The cost of this financing is substantialÂ…but so are the risks. Consider that with a $25,000 (25%) down payment, mortgage insurance would be avoided entirely. As such this $3,562.50 (3.75%) fee is the price paid for the additional $20,000 (20%) of financing required. The new fee is equal to 17.8% of this additional $20,000 of financing while the current fee is only 11.9% of the added financing required.

Please see Saving on Mortgage Insurance Fees.

Opportunity cost of RRSP Home Buyers Plan

Borrowers may want to take a closer look at all their options. Alternative sources of financing may be cheaper in some cases. Most financial planners warn of the high opportunity cost of using RRSP funds as down payment money. However, withdrawing a larger amount from an RRSP under the Home Buyers Plan could result in a lower mortgage insurance fee and lower overall costs. This may be the case if the amount withdrawn results in a down payment of 25% and the mortgage insurance fee is avoided. In addition, a down payment of 10% or 15% would reduce the CMHC fee from 3.75% of the mortgage amount to 2.5% and 2% respectively. In some cases the return expected on the RRSP may be less than the sum costs of this added financing.

Alternatives To Mortgage Insurance

Borrowing the additional funds required from other sources in order to avoid, or reduce, the CMHC fees payable may also be a good move. Some mortgage lenders refer to this as the Family Financing Plan because the borrower uses the equity in their parents home to secure second mortgage financing that will constitute the down payment on their new home. Assuming the above home purchase example the borrower will be paying a mortgage insurance fee of 3.75% for an additional 20% of mortgage financing. If the borrower can secure a conventional mortgage of 75%, and the parents are willing to allow their son or daughter to mortgage their home for the balance of the funds required (20%), the mortgage insurance fee will be avoided entirely- and the cash down payment is still only 5%.

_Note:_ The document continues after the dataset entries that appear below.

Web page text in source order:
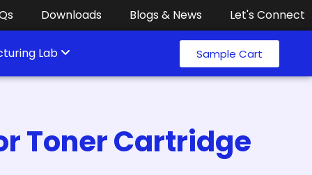
Downloads Blogs & News Let's Connect
Lab Sample Cart
Toner Cartridge
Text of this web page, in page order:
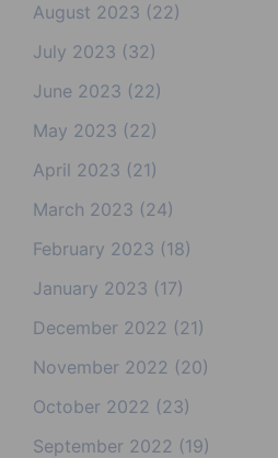
August 2023 (22)
July 2023 (32)
June 2023 (22)
May 2023 (22)
April 2023 (21)
March 2023 (24)
February 2023 (18)
January 2023 (17)
December 2022 (21)
November 2022 (20)
October 2022 (23)
September 2022 (19)
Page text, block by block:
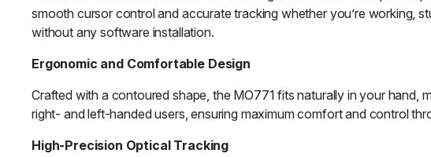
smooth cursor control and accurate tracking whether you’re working,
without any software installation.
Ergonomic and Comfortable Design
Crafted with a contoured shape, the MO771 fits naturally in your hand,
right- and left-handed users, ensuring maximum comfort and control
High-Precision Optical Tracking
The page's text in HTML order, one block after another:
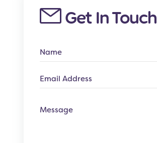
Get In Touch
Name
Email
Address
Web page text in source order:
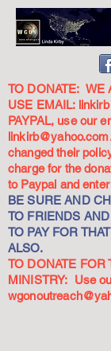
TO DONATE: WE
USE EMAIL:
PAYPAL, use our
linkirb@yahoo.com
changed their
charge for the
to Paypal and
BE SURE AND
TO FRIENDS
TO PAY FOR
ALSO.
TO DONATE FOR
MINISTRY: Use
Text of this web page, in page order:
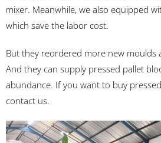
mixer. Meanwhile, we also equipped
which save the labor cost.
But they reordered more new moulds
And they can supply pressed pallet
abundance. If you want to buy
contact us.
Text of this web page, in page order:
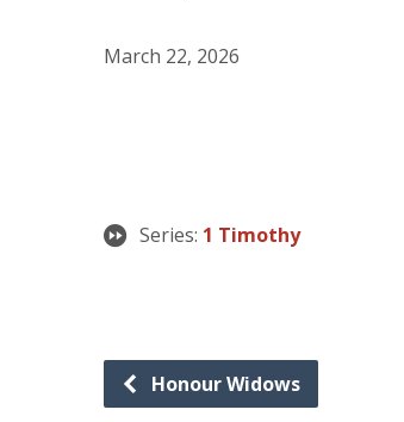
March 22, 2026
Series: 1 Timothy
Honour Widows
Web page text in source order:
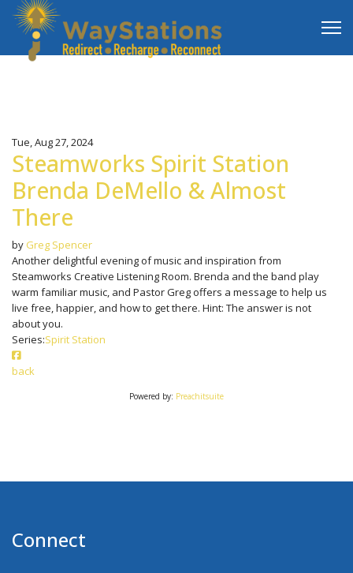
Tue, Aug 27, 2024
Steamworks Spirit Station
Brenda DeMello & Almost
There
by Greg Spencer
Another delightful evening of music and inspiration from
Steamworks Creative Listening Room. Brenda and the band play
warm familiar music, and Pastor Greg offers a message to help us
live free, happier, and how to get there. Hint: The answer is not
about you.
Series:Spirit Station
back
Powered by: Preachitsuite
Connect
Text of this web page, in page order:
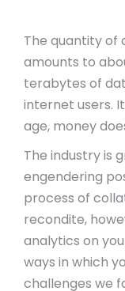
The quantity of
amounts to
terabytes of
internet users.
age, money
The industry is
engendering
process of
recondite,
analytics on
ways in which
challenges we
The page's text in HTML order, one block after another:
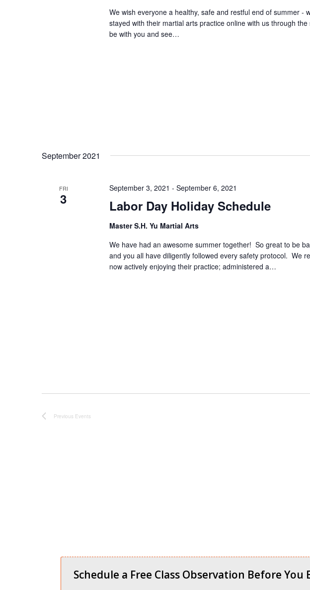
We wish everyone a healthy, safe and restful end of summer -
stayed with their martial arts practice online with us through
be with you and see…
September 2021
FRI
3 Labor Day Holiday Schedule
September 3, 2021 - September 6, 2021
Master S.H. Yu Martial Arts
We have had an awesome summer together! So great to be
and you all have diligently followed every safety protocol. We
now actively enjoying their practice; administered a…
Previous Events
Schedule a Free Class Observation Before You

The added financing received by insuring the mortgage is $20,000, at a cost of $3,562.50. The result is usually $23,562.50 added to the $75,000 conventional mortgage as most borrowers typically finance the mortgage insurance fee. This fee is a cost of this extra financing, and necessarily a form of interest. The effective interest rate can be calculated in order to compare the insured mortgage approach with alternative financing such as the "Family " approach.

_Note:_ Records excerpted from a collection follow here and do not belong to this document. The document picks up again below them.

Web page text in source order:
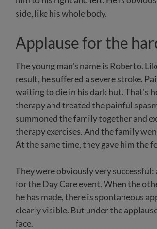
side, like his whole body.
Applause for the
The young man's name is Roberto.
result, he suffered a severe stroke.
waiting to die in his dark hut. That's
therapy and treated the painful
summoned the family together and
therapy exercises. And the family
At the same time, they gave him the
They were obviously very
for the Day Care event. When the
he has made, there is spontaneous
clearly visible. But under the
face.
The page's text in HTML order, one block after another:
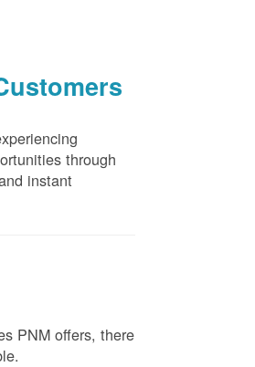
through
instant
PNM offers, there
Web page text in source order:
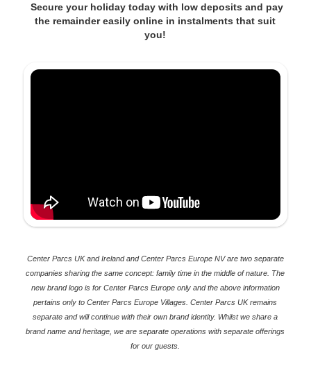
Secure your holiday today with low deposits and pay
the remainder easily online in instalments that suit
you!
Center Parcs UK and Ireland and Center Parcs Europe NV are two separate
companies sharing the same concept: family time in the middle of nature. The
new brand logo is for Center Parcs Europe only and the above information
pertains only to Center Parcs Europe Villages. Center Parcs UK remains
separate and will continue with their own brand identity. Whilst we share a
brand name and heritage, we are separate operations with separate offerings
for our guests.
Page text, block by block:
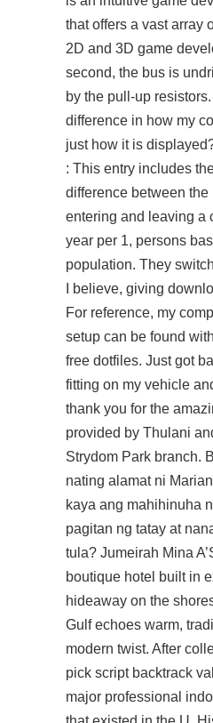
that offers a vast array
2D and 3D game
second, the bus is
by the pull-up
difference in how my
just how it is
: This entry includes
difference between
entering and leaving a
year per 1, persons
population. They
I believe, giving
For reference, my
setup can be found
free dotfiles. Just got
fitting on my vehicle
thank you for the
provided by Thulani
Strydom Park branch.
nating alamat ni
kaya ang mahihinuha
pagitan ng tatay at
tula? Jumeirah Mina
boutique hotel built in
hideaway on the
Gulf echoes warm,
modern twist. After
pick script backtrack
major professional
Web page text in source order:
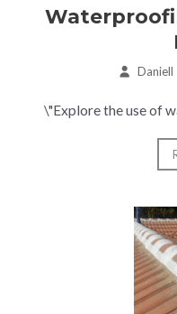
Daniell
\"Explore the use of
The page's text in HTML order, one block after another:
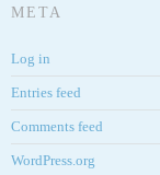
META
Log in
Entries feed
Comments feed
WordPress.org
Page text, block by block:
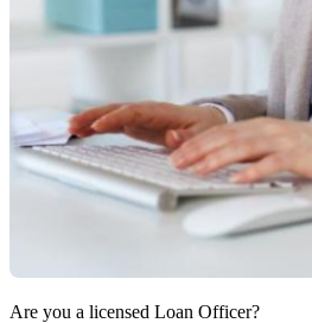
Are you a licensed Loan Officer?
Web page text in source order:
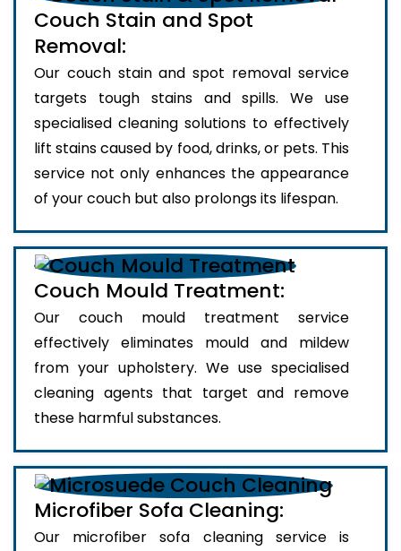
Couch Stain and Spot
Removal:
Our couch stain and spot removal service
targets tough stains and spills. We use
specialised cleaning solutions to effectively
lift stains caused by food, drinks, or pets. This
service not only enhances the appearance
of your couch but also prolongs its lifespan.
Couch Mould Treatment:
Our couch mould treatment service
effectively eliminates mould and mildew
from your upholstery. We use specialised
cleaning agents that target and remove
these harmful substances.
Microfiber Sofa Cleaning:
Our microfiber sofa cleaning service is
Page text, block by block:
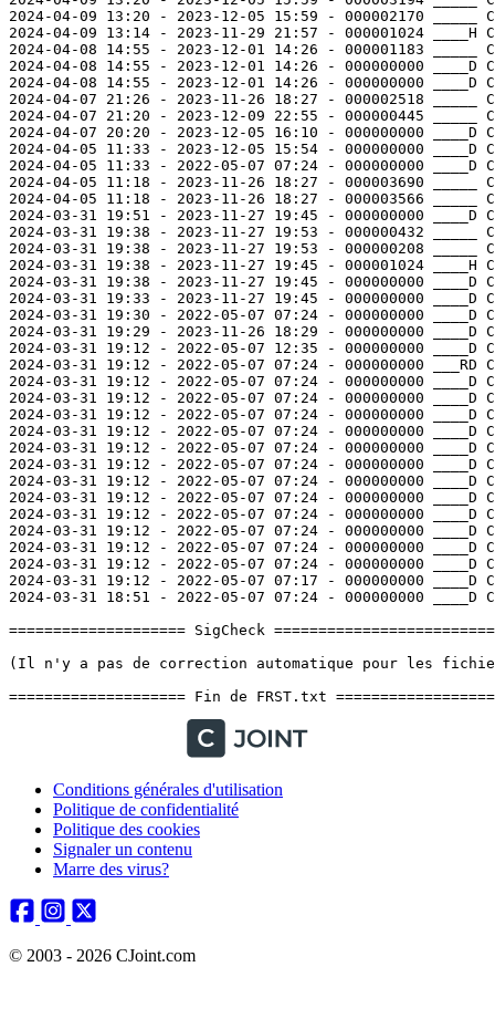
Conditions générales d'utilisation
Politique de confidentialité
Politique des cookies
Signaler un contenu
Marre des virus?
© 2003 - 2026 CJoint.com
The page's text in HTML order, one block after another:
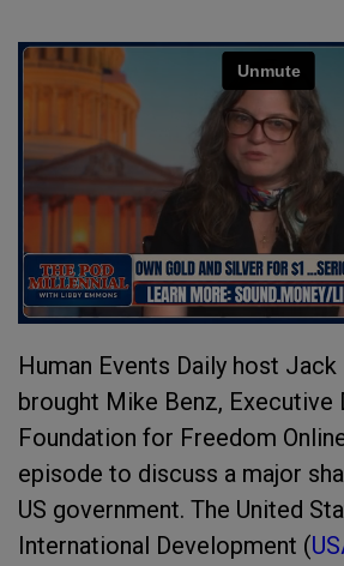
Human Events Daily host
brought Mike Benz,
Foundation for Freedom
episode to discuss a major
US government. The United
International Development (
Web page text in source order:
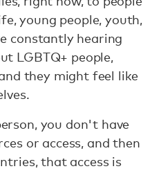
young people, youth,
constantly hearing
LGBTQ+ people,
they might feel like
you don't have
or access, and then
that access is
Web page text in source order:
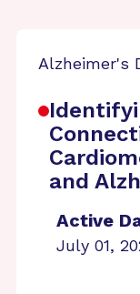
Alzheimer's
and
Active
July 01,
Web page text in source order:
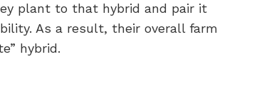
plant to that hybrid and pair it
As a result, their overall farm
hybrid.

Assume an average interest rate of 8% for the entire 25 year amortization of the $23,562.50 debt.

In reality we have $20,000 at an interest cost of 8% per annum plus an up front cost of $3,5621.50. The effective annual interest rate of the two costs combined is 10.07% The mortgage insurance fee has the effect of increasing the assumed average annual interest rate of 8% by two full percentage points on the additional financing.

If the parents were to lend their son or daughter the $20,000 at this 10.07% rate of interest the monthly mortgage payments would be $179,83. Taking the CMHC approach, where $23,562.50 is financed at 8%, would also result in a monthly payment of $179,83. In either case the costs are the same and the borrower is equally indifferent to each alternative, from a financial perspective. However, the added cost of arranging this family financing must also be considered. These costs could include added legal fees and mortgage application fees.

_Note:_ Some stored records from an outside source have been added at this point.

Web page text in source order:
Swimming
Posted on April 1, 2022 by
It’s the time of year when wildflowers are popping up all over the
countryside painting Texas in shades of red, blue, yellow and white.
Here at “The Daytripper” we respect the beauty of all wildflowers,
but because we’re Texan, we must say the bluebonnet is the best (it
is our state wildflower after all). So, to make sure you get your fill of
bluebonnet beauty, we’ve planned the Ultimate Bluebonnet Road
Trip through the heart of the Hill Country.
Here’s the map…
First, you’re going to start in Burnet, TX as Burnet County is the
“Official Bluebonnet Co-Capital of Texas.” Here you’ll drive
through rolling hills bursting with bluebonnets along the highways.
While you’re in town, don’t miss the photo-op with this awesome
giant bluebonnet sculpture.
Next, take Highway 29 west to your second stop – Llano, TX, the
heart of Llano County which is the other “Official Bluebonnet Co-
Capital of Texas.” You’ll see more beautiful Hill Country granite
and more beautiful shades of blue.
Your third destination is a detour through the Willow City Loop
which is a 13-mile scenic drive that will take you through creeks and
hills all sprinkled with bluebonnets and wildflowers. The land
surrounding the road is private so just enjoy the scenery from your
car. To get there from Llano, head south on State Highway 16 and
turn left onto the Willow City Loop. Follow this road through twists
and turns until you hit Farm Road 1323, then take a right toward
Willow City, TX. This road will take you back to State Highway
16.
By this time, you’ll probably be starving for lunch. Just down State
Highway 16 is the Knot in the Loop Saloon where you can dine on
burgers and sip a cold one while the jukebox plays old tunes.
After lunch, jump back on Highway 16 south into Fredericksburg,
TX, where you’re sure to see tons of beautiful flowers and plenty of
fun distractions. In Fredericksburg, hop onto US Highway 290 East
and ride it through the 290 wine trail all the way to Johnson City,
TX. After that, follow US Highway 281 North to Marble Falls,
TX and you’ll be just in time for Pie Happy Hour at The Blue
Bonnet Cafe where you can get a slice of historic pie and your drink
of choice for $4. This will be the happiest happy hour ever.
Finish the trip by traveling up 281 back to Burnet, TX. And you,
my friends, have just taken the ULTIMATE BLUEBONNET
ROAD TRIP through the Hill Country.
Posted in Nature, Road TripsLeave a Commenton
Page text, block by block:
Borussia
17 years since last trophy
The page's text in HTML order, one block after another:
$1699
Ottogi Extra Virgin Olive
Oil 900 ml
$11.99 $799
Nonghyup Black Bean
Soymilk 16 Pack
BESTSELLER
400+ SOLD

In many cases no other financing options are available, or are not available at a cost competitive with the insured mortgage approach. The 5% down payment program has helped hundreds of thousands of Canadians reach their goal of home ownership sooner than would have otherwise been possible. It remains an important option for homebuyers, first, second, and last, who require or prefer high ratio financing.